How many digits of 3 are there between 1 and 10^12, and what is the percentage of these 3's out of the total of 10^12 numbers, and why? Please explain. Thank you for any help.

Guest Apr 8, 2017

#1**+2 **

For my solution, 1=000000000001, 2=000000000002 and so on (we will write every number's digits up to the 12^{nd} digit even if that digit is 0)

the numbers between 1 and 10^{12} are all the combination of 12 digits (10 posibilities for every digit because there are 10 digits) except for the combination 000000000000 and including the **13 digits** combination 1000000000000. But both of these combinations dont contain any 3, so for us they are the same. so the question is "how many 3's are there between 0 and 10^{12}-1.

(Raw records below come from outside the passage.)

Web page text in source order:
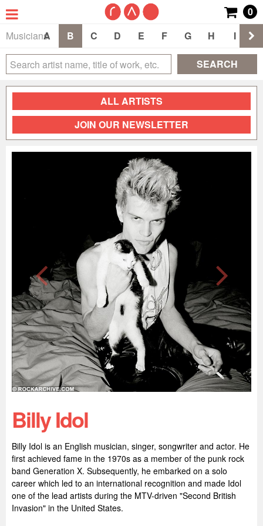
0
Musicians
A B C D E F G H I
SEARCH
ALL ARTISTS
JOIN OUR NEWSLETTER
Billy Idol
Billy Idol is an English musician, singer, songwriter and actor. He
first achieved fame in the 1970s as a member of the punk rock
band Generation X. Subsequently, he embarked on a solo
career which led to an international recognition and made Idol
one of the lead artists during the MTV-driven "Second British
Invasion" in the United States.
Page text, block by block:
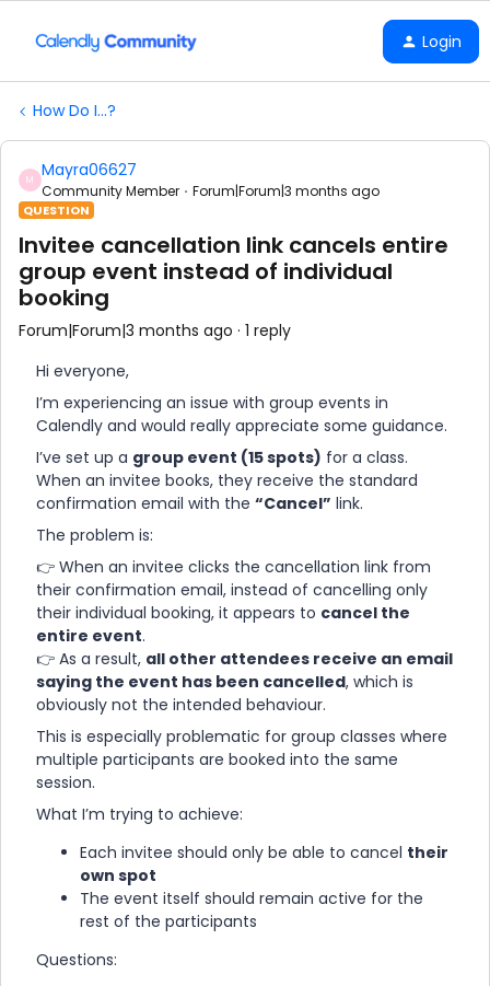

We have exactly 10^{12} combinations. Lets look at the digit in the n^{th} place (the units digit is in the first place, the tens digit is in the second place and so on). there are exactly 1/10*(the number of combinations=10^{12}) where that digit is 3 (because there are 10^{11} combinations for the other 11 digits, and if we want it to have a 3 as its digit in the n place we need to put 3 as the digit in that place) meaning there are 10^{11} numbers between 0 and 10^{12}-1 that contain 3 as their digit in the n place. there are 12 places, so we repeat this 12 times (we count the times 3 appears as the first digit, then count the times 3 appears as the second digit.... and so on until the 12^{nd} digit). So, there are 12*10^{11} 3's between 0 and 10^{12}-1, meaning there are 12*10^{11} between 1 and 10^{12}.

Ehrlich
Apr 8, 2017

#10**+1 **

Your result doesn't take into account the fact that half the matrix is set to zero:

000000000000

000000000001

000000000034

000000000400

000000006868

000000048049

000000536107

000007379780

000056289484

000869347589

005626115408

042828679713

679952567873

So the correct result is 10^12 rows times 12 columns, divided by ten (limit to a single digit in the set {0-9}) and divided by two to account for the empty half of the matrix = 6 * 10^11 threes.

Guest Apr 9, 2017

edited by
Guest
Apr 9, 2017

#2**+1 **

Since we are using all the 10 digits from 0 - 9 in the number 10^12, and we are excluding one digit(3 in this case), we therefore have: 9^12 digits left. And the difference between: 10^12 - 9^12 =717,570,463,519 must be 3s. The percentage would be:717,570,463,519 / 10^12 =71.75%.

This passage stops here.